Data records:

=-=-=

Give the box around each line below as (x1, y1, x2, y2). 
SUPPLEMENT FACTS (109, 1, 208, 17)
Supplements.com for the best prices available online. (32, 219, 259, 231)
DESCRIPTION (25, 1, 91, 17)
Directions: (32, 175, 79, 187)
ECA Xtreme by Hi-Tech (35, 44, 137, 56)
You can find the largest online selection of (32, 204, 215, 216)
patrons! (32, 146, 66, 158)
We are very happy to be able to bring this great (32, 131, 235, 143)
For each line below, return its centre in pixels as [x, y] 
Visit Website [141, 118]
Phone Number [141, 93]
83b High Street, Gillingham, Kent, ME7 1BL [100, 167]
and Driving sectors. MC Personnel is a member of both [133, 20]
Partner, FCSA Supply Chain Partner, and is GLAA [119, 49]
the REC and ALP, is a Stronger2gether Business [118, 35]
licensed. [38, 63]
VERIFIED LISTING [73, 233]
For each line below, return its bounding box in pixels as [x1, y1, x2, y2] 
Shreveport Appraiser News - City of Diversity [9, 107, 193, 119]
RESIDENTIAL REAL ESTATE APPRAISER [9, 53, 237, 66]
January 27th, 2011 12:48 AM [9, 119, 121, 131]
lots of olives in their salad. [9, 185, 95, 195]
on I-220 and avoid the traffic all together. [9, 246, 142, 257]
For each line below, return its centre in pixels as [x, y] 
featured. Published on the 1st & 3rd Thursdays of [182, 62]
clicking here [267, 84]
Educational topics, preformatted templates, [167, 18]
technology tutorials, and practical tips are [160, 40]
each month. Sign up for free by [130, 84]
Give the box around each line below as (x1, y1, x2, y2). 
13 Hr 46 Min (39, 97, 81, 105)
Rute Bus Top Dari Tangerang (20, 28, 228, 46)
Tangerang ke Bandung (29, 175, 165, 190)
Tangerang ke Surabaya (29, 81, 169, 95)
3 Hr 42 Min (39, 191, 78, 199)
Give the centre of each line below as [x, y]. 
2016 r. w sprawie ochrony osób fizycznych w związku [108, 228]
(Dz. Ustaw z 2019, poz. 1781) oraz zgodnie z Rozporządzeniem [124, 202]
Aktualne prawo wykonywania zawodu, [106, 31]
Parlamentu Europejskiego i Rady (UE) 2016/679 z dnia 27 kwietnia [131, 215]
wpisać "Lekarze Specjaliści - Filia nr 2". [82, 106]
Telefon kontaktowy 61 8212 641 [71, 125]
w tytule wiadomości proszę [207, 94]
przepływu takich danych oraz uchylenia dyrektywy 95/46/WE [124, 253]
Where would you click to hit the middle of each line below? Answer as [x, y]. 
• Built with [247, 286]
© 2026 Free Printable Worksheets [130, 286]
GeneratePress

=-=-=

Task goal :: Which lines of the data include the word "Tangerang"? Copy each one.

Solved problem ::
Rute Bus Top Dari Tangerang (20, 28, 228, 46)
Tangerang ke Bandung (29, 175, 165, 190)
Tangerang ke Surabaya (29, 81, 169, 95)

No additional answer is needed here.